The data below should be repeated exactly and in full.

Data under study
= = = =
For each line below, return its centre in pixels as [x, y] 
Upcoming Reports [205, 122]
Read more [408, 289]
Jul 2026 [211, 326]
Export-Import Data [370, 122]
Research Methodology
= = = =
Solution for this exercise
For each line below, return its centre in pixels as [x, y] 
Upcoming Reports [205, 122]
Read more [408, 289]
Jul 2026 [211, 326]
Export-Import Data [370, 122]
Research Methodology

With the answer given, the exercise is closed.